Excerpts from a dataset
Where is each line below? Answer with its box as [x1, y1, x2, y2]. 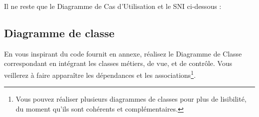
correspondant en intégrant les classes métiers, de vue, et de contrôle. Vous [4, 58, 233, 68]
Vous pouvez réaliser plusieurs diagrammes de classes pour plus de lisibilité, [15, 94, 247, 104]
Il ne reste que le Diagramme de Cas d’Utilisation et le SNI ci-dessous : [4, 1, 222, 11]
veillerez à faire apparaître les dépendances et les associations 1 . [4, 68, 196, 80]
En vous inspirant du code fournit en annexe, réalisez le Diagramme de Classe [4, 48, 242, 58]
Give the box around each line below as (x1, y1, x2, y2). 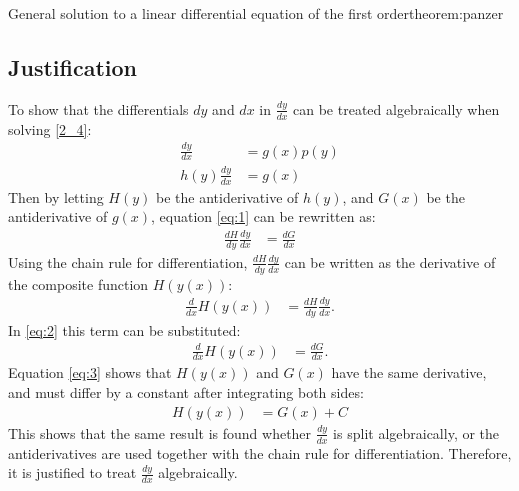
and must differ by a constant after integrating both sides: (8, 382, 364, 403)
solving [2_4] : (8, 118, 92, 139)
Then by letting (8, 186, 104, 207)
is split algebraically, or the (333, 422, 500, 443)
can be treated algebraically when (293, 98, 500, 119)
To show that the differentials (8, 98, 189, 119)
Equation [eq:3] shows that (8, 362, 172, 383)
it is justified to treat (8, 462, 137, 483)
...
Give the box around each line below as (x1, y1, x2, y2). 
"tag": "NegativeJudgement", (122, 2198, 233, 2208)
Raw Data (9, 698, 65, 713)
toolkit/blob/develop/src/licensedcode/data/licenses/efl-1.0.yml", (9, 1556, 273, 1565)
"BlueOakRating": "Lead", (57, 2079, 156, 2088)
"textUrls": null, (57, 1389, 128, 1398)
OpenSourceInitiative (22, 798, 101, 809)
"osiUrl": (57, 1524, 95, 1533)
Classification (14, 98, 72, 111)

Work item: Begin at the line in the entries above that has "Il ne reste", stop after the line that has "is split algebraically, or", and output exactly those lines without pictures.

Output for this exercise:
Il ne reste que le Diagramme de Cas d’Utilisation et le SNI ci-dessous : [4, 1, 222, 11]
veillerez à faire apparaître les dépendances et les associations 1 . [4, 68, 196, 80]
En vous inspirant du code fournit en annexe, réalisez le Diagramme de Classe [4, 48, 242, 58]
Give the box around each line below as (x1, y1, x2, y2). 
and must differ by a constant after integrating both sides: (8, 382, 364, 403)
solving [2_4] : (8, 118, 92, 139)
Then by letting (8, 186, 104, 207)
is split algebraically, or the (333, 422, 500, 443)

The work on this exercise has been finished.